Histoire de lion…

Un dentiste américain bourré de pèze bute un lion qui ne lui avait rien demandé ; le lion était un grand artiste dans sa catégorie ; il avait le droit de se faire photographier par les milliers de touristes qui faisaient tout exprès le déplacement dans le parc naturel du Zimbabwe où il créchait. L’exécuteur a des remords, nous dit la presse, ce qui ne ne nous empêche pas de penser qu’il est des roi des cons qui s’ignorent. J’ai plutôt un faible pour le roi de la forêt.

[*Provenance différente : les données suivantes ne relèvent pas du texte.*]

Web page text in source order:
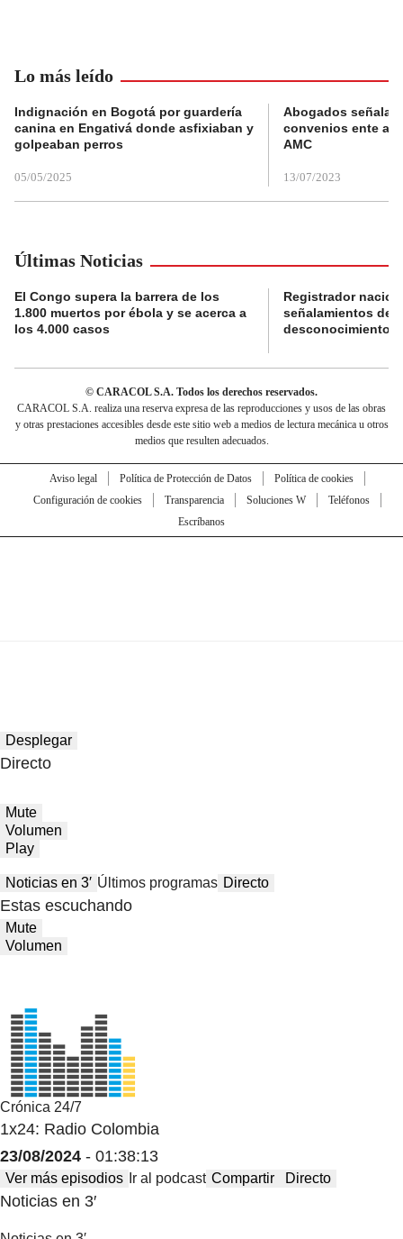
Lo más leído
Indignación en Bogotá por guardería
canina en Engativá donde asfixiaban y
golpeaban perros
05/05/2025
Abogados
convenios ente
AMC
13/07/2023
Últimas Noticias
El Congo supera la barrera de los
1.800 muertos por ébola y se acerca a
los 4.000 casos
Registrador
señalamientos de
desconocimiento
© CARACOL S.A. Todos los derechos reservados.
CARACOL S.A. realiza una reserva expresa de las reproducciones y usos de las obras
y otras prestaciones accesibles desde este sitio web a medios de lectura mecánica u otros
medios que resulten adecuados.
Aviso legal Política de Protección de Datos
Política de cookies
Configuración de cookies
Transparencia Soluciones W
Teléfonos
Escríbanos
Desplegar
Directo
Mute
Volumen
Play
Noticias en 3′ Últimos programas Directo
Estas escuchando
Mute
Volumen
Crónica 24/7
1x24: Radio Colombia
23/08/2024 - 01:38:13
Ver más episodios Ir al podcast Compartir Directo
Noticias en 3′
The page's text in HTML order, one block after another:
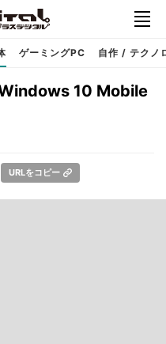
ゲーミングPC 自作 / テクノ
10 Mobile
URLをコピー

Dans le pub des heures perdues à l’aéroport d’Halifax, en Nouvelle-Ecosse, j’ai demandé un club sandwich en toute sécurité, après avoir passé le dispositif qui vous met à poil les glabres les plus imberbes. Un sandwich du genre de préparation sur-couches avec trois étages de pain carré, tranche de poulet cartonné, bacon coriace de la couenne et des rondelles de tomate – singulière – qui ont l’air tomate (singulier, non ? On en reste tout bête). Trois voisins de table à la carrure qui suscitait forcément le respect avaient cédé à la même tentation que mézigue et se pourléchaient joyeusement les badigoinces. Des lions, je te dis. Soudain je réalisai qu’ils ouvraient grand le clapier à bouftance afin d’ingurgiter en une seule lampée les mastards. Ouah ! J’en suis resté du coup bouche bée, mais en plus modeste, forcément.

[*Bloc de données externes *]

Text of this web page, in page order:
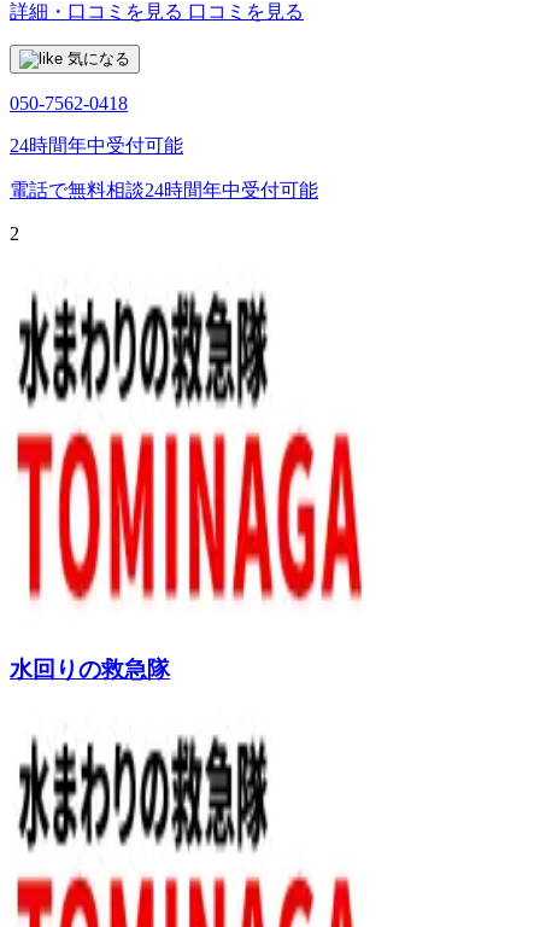
詳細・口コミを見る 口コミを見る
気になる
050-7562-0418
24時間年中受付可能
電話で無料相談24時間年中受付可能
2
水回りの救急隊
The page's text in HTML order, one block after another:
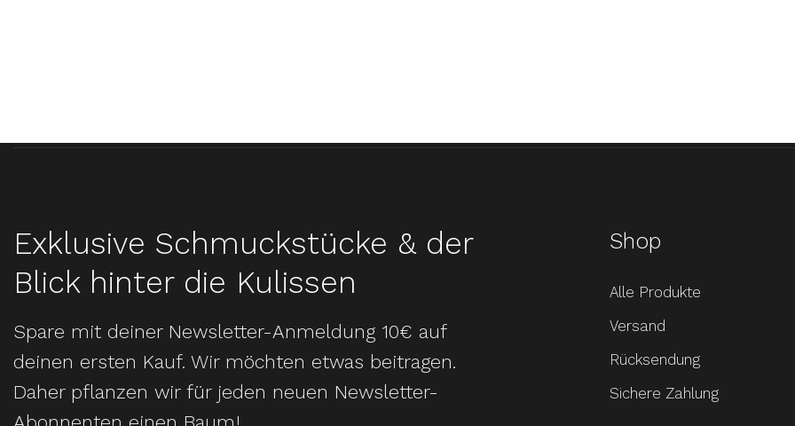
Exklusive Schmuckstücke & der
Blick hinter die Kulissen
Spare mit deiner Newsletter-Anmeldung 10€ auf
deinen ersten Kauf. Wir möchten etwas beitragen.
Daher pflanzen wir für jeden neuen Newsletter-
Shop
Alle Produkte
Versand
Rücksendung
Sichere Zahlung
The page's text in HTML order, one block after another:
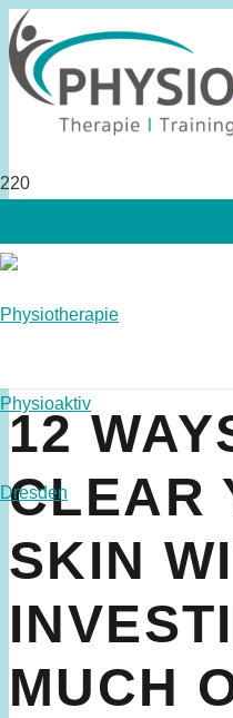
12
CLEAR
SKIN
MUCH
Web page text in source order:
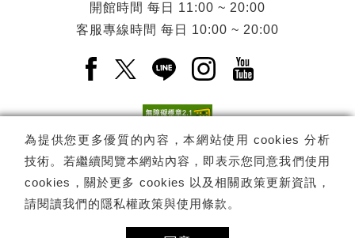
為提供您更多優質的內容，本網站使用 cookies 分析
技術。若繼續閱覽本網站內容，即表示您同意我們使用
cookies，關於更多 cookies 以及相關政策更新資訊，
請閱讀我們的隱私權政策與使用條款 。
開館時間 每日
11:00 ~ 20:00
客服專線時間 每日 10:00 ~ 20:00
Facebook(另開新視窗)
X(另開新視窗)
LINE(另開新視窗)
Instagram(另開新視
YouTube(另開
電子報訂閱 訂閱
Copyright © 國家表演藝術中心 -衛武營國家藝術文化中心
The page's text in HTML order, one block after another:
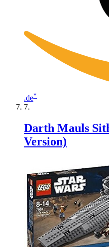
.de*
Darth Mauls
Version)
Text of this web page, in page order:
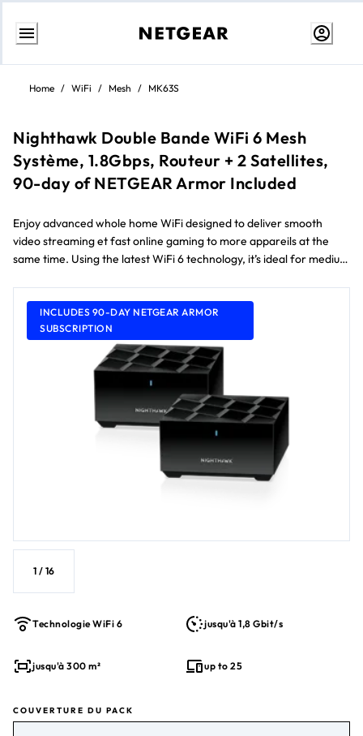
Aller
contenu
Home / WiFi / Mesh / MK63S
Nighthawk Double Bande WiFi 6 Mesh
Système, 1.8Gbps, Routeur + 2 Satellites,
90-day of NETGEAR Armor Included
Enjoy advanced whole home WiFi designed to deliver smooth
video streaming et fast online gaming to more appareils at the
same time. Using the latest WiFi 6 technology, it’s ideal for medium
NETGEAR Smart Parental Controls™.
INCLUDES 90-DAY NETGEAR ARMOR
SUBSCRIPTION
1 / 16
Technologie WiFi 6 jusqu'à 1,8 Gbit/s
jusqu'à 300 m² up to 25
COUVERTURE DU PACK
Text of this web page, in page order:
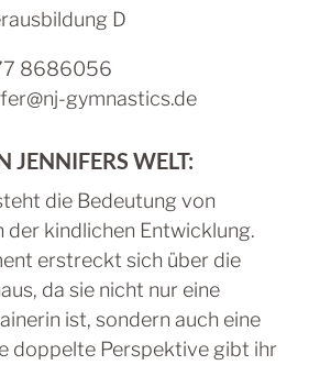
JENNIFERS WELT:
die Bedeutung von
der kindlichen Entwicklung.
erstreckt sich über die
da sie nicht nur eine
ist, sondern auch eine
doppelte Perspektive gibt ihr
D
8686056
gymnastics.de
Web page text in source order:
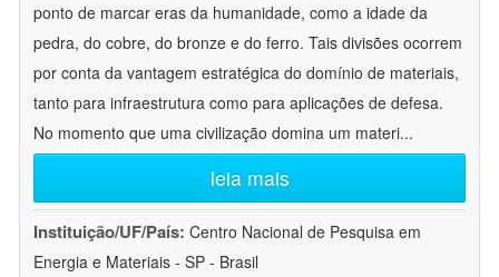
ponto de marcar eras da humanidade, como a idade da
pedra, do cobre, do bronze e do ferro. Tais divisões ocorrem
por conta da vantagem estratégica do domínio de materiais,
tanto para infraestrutura como para aplicações de defesa.
No momento que uma civilização domina um materi...
leia mais
Instituição/UF/País: Centro Nacional de Pesquisa em
Energia e Materiais - SP - Brasil
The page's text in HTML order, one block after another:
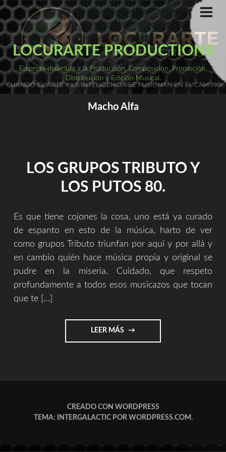
Saltar
al
contenido
LOCURARTE PRODUCTIONS
Empresa dedicada a la Producción, Composición, Promoción,
Distribución y Edición Musical.
Macho Alfa
LOS GRUPOS TRIBUTO Y
LOS PUTOS 80.
Es que tiene cojones la cosa, uno está ya curado
de espanto en esto de la música, harto de ver
como grupos Tributo triunfan por aquí y por allá y
en cambio quién hace música propia y original se
pudre en la miseria. Cuidado, que respeto
profundamente a todos esos musicazos que tocan
que te […]
LEER MÁS "LOS
GRUPOS
CREADO CON WORDPRESS
TEMA: INTERGALACTIC POR WORDPRESS.COM.
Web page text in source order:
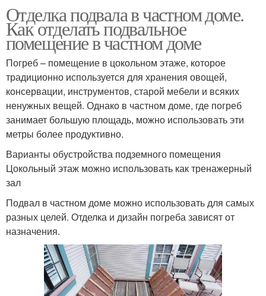
Отделка подвала в частном доме.
Как отделать подвальное
помещение в частном доме
Погреб – помещение в цокольном этаже, которое
традиционно используется для хранения овощей,
консервации, инструментов, старой мебели и всяких
ненужных вещей. Однако в частном доме, где погреб
занимает большую площадь, можно использовать эти
метры более продуктивно.
Варианты обустройства подземного помещения
Цокольный этаж можно использовать как тренажерный
зал
Подвал в частном доме можно использовать для самых
разных целей. Отделка и дизайн погреба зависят от
назначения.
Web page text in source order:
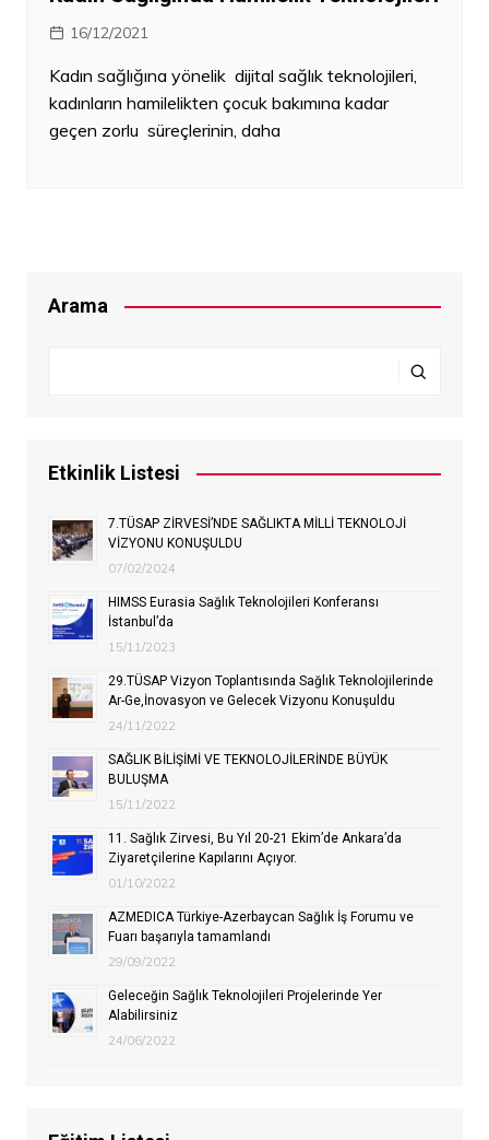
16/12/2021
Kadın sağlığına yönelik dijital sağlık teknolojileri,
kadınların hamilelikten çocuk bakımına kadar
geçen zorlu süreçlerinin, daha
Arama
Etkinlik Listesi
7.TÜSAP ZİRVESİ’NDE SAĞLIKTA MİLLİ TEKNOLOJİ
VİZYONU KONUŞULDU
07/02/2024
HIMSS Eurasia Sağlık Teknolojileri Konferansı
İstanbul’da
15/11/2023
29.TÜSAP Vizyon Toplantısında Sağlık Teknolojilerinde
Ar-Ge,İnovasyon ve Gelecek Vizyonu Konuşuldu
24/11/2022
SAĞLIK BİLİŞİMİ VE TEKNOLOJİLERİNDE BÜYÜK
BULUŞMA
15/11/2022
11. Sağlık Zirvesi, Bu Yıl 20-21 Ekim’de Ankara’da
Ziyaretçilerine Kapılarını Açıyor.
01/10/2022
AZMEDICA Türkiye-Azerbaycan Sağlık İş Forumu ve
Fuarı başarıyla tamamlandı
29/09/2022
Geleceğin Sağlık Teknolojileri Projelerinde Yer
Alabilirsiniz
24/06/2022

Ils l’ouvraient – tu l’as deviné – comme des lions. Ça tombait pile – poil avec le club, naturellement. Me voilà saisi de quelques frissons. Pourvu qu’il n’y ait pas un chasseur de têtes, me suis-je dit. J’ai grignoté mon sandwich, en m’essorant les salsifis, recroquevillé sur ma rêverie. Il est vrai que je n’avais pas bouffé du lion.